Imagine what your reaction would be if you saw your Muslim brother or sister verbally and physically abusing another Muslim that was feeling very depressed for making a mistake? What if you heard them yelling, “ YOU STUPID IDIOT…..can’t you do anything right? Then punching him and saying, “YOU’RE ALWAYS MESSING UP!” As he tries to catch his breath, he kicks him and says , “You are so WORTHLESS!” Your heart would be overflowing with sympathy for the one oppressed and with absolute rage at the oppressor. The natural response would be to protect the oppressed, help him up and tend to his wounds. You would comfort him by explaining that we all make mistakes and we can always change. As your nurturing slowly takes effect, your anger would be directed at the cruel, heartless person standing before you. That person could be yourself.

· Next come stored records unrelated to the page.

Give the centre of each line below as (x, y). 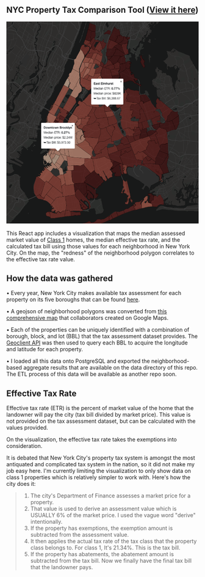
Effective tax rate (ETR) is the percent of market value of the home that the (100, 408)
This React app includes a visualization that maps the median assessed (96, 233)
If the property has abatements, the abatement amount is (102, 554)
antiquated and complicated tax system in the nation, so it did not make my (101, 464)
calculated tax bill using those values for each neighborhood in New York (98, 246)
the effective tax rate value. (41, 259)
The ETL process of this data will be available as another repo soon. (92, 374)
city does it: (21, 484)
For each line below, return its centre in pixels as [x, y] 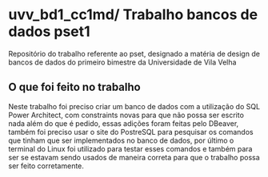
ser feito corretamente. [46, 166]
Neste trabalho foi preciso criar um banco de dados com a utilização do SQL [134, 106]
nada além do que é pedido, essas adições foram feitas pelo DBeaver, [124, 123]
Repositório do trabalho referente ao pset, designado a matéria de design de [134, 53]
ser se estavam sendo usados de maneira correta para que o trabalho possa [134, 157]
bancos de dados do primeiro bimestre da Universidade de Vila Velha [122, 62]
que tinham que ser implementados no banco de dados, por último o [121, 140]
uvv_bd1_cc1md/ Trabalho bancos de [133, 15]
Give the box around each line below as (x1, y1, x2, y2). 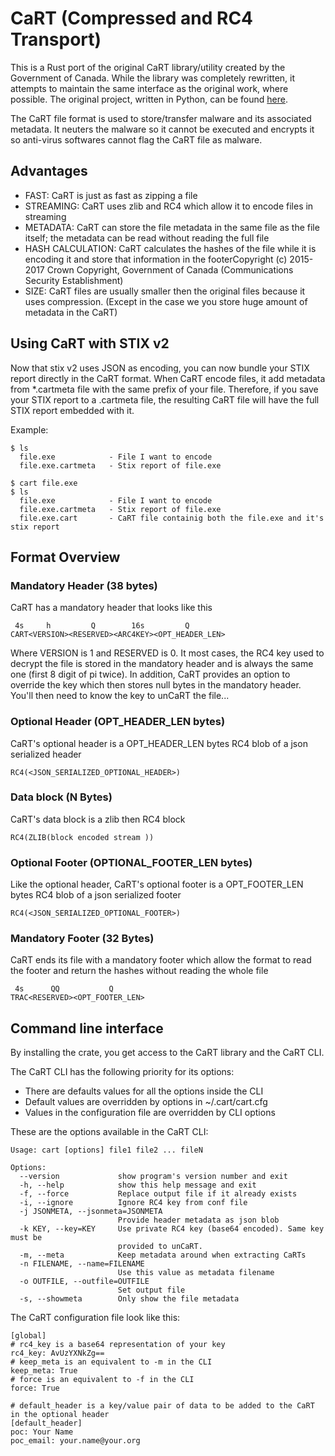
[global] (10, 1331, 47, 1341)
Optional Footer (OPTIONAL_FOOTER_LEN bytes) (10, 855, 253, 869)
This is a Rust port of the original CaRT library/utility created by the (10, 61, 286, 73)
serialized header (10, 748, 82, 760)
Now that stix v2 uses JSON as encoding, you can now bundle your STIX (10, 362, 310, 374)
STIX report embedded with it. (10, 404, 135, 416)
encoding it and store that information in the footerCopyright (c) (24, 253, 288, 265)
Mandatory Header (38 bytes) (10, 578, 158, 592)

This is the way we usually react towards ourselves when we make mistakes and when we fall short of our expectations. We beat ourselves up with abusive language which causes scars that last much longer than physical scars. Negativity and hostility envelops us and we repeatedly kick ourselves until we are immobilized. How is it that we were so sensitive and understanding towards our Muslim brother or sister yet we can’t tolerate the smallest mistakes from ourselves? Why is it so easy to see the abuse of others and yet we are so blinded by the abuse we commit to ourselves on a daily basis?

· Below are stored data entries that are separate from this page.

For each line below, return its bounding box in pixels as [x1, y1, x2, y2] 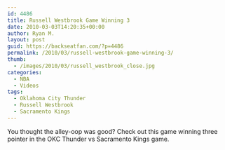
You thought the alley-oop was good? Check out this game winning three [7, 127, 218, 135]
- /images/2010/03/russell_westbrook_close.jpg [13, 62, 156, 69]
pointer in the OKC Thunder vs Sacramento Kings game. [7, 135, 170, 143]
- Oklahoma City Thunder [13, 95, 86, 102]
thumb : [7, 56, 27, 63]
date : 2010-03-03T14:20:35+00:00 [7, 23, 105, 30]
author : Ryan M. [7, 29, 55, 37]
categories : [7, 69, 42, 76]

There are many times when we may not feel good about ourselves. It could be that we feel disappointed from repeatedly falling into the same error or extremely frustrated that we are not fulfilling our duties. Sometimes we are not content with our personality – we may feel caged in by our shyness or out of control by our anger. If it is not frustration or disappointment we are feeling, then it’s anxiety. Many people suffer from anxiety which stems from fear of the future or fear of the unknown. Whatever the circumstances may be, the reactions are usually the same. We demoralize ourselves with negative self-talk which leaves us feeling miserable and hopeless. Each time we make a mistake we are harsher and more severe which leaves us feeling more depressed and less peaceful.

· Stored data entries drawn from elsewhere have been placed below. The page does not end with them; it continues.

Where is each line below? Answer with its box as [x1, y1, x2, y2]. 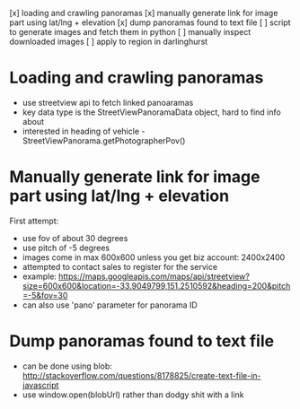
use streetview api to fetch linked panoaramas [22, 97, 194, 108]
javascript [22, 379, 59, 390]
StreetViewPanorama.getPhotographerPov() [22, 135, 186, 146]
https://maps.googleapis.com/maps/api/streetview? [57, 271, 250, 282]
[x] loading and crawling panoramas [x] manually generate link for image [9, 8, 278, 18]
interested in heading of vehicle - [22, 126, 146, 136]
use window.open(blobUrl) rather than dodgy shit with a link [22, 389, 244, 400]
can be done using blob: [22, 361, 112, 371]

This pattern has got to STOP. We need to explore the many things that destroy our peace and techniques to use in order to gain that peace back.

Peace Slayers:

1. Dwelling Over The Past

There are times when people can’t forgive themselves for mistakes of the past. It could be due to hurtful things they have said or done. They spend all their time regretting the mistakes they have made. Some people can’t forgive the mistakes of others. Show forgiveness, enjoin what is good, and turn away from the misguided. Surat Al-Araf 7:199 They have somehow been wronged either by their parents, spouse, relative, friend or complete strangers and they can’t go beyond this incident. They end up clinging on to grudges and they vow to never forgive the perpetrator. Living in the past prevents you from enjoying the blessings of the present. By dwelling on the past and not being able to overlook the mistakes of themselves or others, they will rob themselves of the serenity they deserve.

2. Anxious About The Future

There are people who spend every waking moment worrying about the future. “Verily, We have created man in toil (a state of struggle and stress).” Surat Al-Balad 90:4 When will I get married?  Will I have kids? Will I pass my exam?  Am I going to get a job?  How will my kids turn out?  How will I pay for their tuition? Am I going to get sick or get a disease? What will happen when I retire?  The worries go on and on with no end in sight.  This constant preoccupation with the future makes them miss out on all the wonderful events of the present.